President Donald Trump on Thursday hosted a White House event with farmers and ranchers hurt by the administration's ongoing trade war with China, just hours after the White House announced a new $16 billion farm and ranch aid package for those most affected.

"We will ensure that our farmers get the relief that they need — and very, very quickly," Trump said in remarks from the Roosevelt Room. "We want to get them back to the point where they would have had a good year."

Trump said he directed Agriculture Secretary Sonny Perdue to draw up the $16 billion aid package to help farmers impacted by the retaliatory tariffs from China.

The president said the trade package for agricultural producers "will be paid for by the billions of dollars" the Treasury is taking in from tariffs on Chinese imports. He said the amount of money the U.S. government will collect from those tariffs is "far more than the $16 billion that we're talking about."

"But the $16 billion of funds will help keep our cherished farms thriving and make clear that no country has veto on America's economic and national security," Trump said. "Can't let that happen, ever."

The centerpiece of the aid deal is a series of cash payments totaling $14.5 billion to farmers of a variety of crops as well as dairy and pork producers impacted by retaliatory tariffs.
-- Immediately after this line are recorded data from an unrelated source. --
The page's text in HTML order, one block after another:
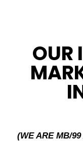
OUR
(WE ARE MB/99
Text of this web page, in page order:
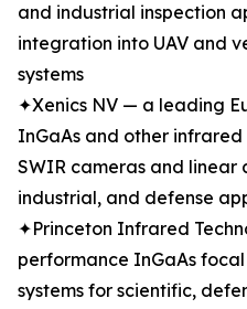
and industrial inspection
integration into UAV and
systems
✦Xenics NV — a leading
InGaAs and other
SWIR cameras and linear
industrial, and defense
✦Princeton Infrared
performance InGaAs
systems for scientific,

U.S. tariff revenue collected by the Treasury would be used to support the program, according to the U.S. Department of Agriculture.

"The package we're announcing today ensures that farmers will not bear the brunt of those trade practices by China or any other nation," Perdue told reporters on a call early Thursday.
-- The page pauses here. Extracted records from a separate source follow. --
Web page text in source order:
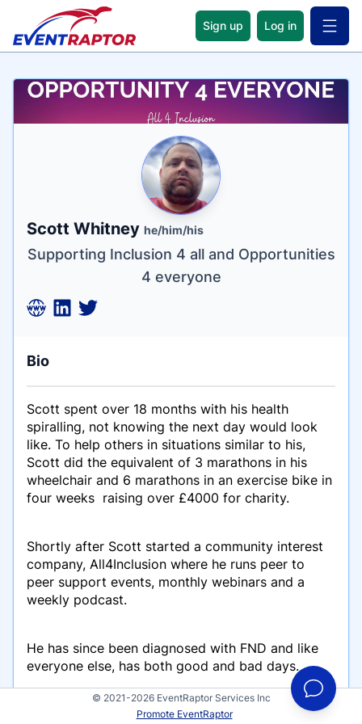
Sign up Log in Open
Name
Scott Whitney he/him/his
Tagline
Supporting Inclusion 4 all and Opportunities
4 everyone
Credentials
Bio
Scott spent over 18 months with his health
spiralling, not knowing the next day would look
like. To help others in situations similar to his,
Scott did the equivalent of 3 marathons in his
wheelchair and 6 marathons in an exercise bike in
four weeks raising over £4000 for charity.
Shortly after Scott started a community interest
company, All4Inclusion where he runs peer to
peer support events, monthly webinars and a
weekly podcast.
He has since been diagnosed with FND and like
everyone else, has both good and bad days.
© 2021-2026 EventRaptor Services Inc
Promote EventRaptor

In addition, the government plans bulk purchases of about $1.4 billion of fresh produce and other food products impacted by tariffs. The food would be used to help food banks, pantries and school meal programs.

The USDA also plans a $100 million trade promotion program for livestock producers and certain crops to help industry sectors develop new markets. A similar program was launched as part of the administration's 2018 trade relief program for agriculture.

The latest round of farm aid follows the Trump administration last year providing assistance to agricultural producers impacted by the trade war with China and others.

Producers of soybeans received the most relief money in last year's $12 billion aid package for farmers. The program announced Thursday includes direct payments to farmers of more than two dozen agricultural commodities, including grains, oil seeds and specialty crops, as well as dairy and pork.

According to the USDA, the top five states where farmers received trade aid as part of last year's program were Illinois, Iowa, Kansas, Nebraska and Indiana. Trump won all but one of those states — Illinois — in the 2016 presidential election.

"The American farmers have been used as a vehicle for China to try and hurt our country," Trump said. "China has openly stated they are going to use the farmer. The reason is because I got the farmers' votes."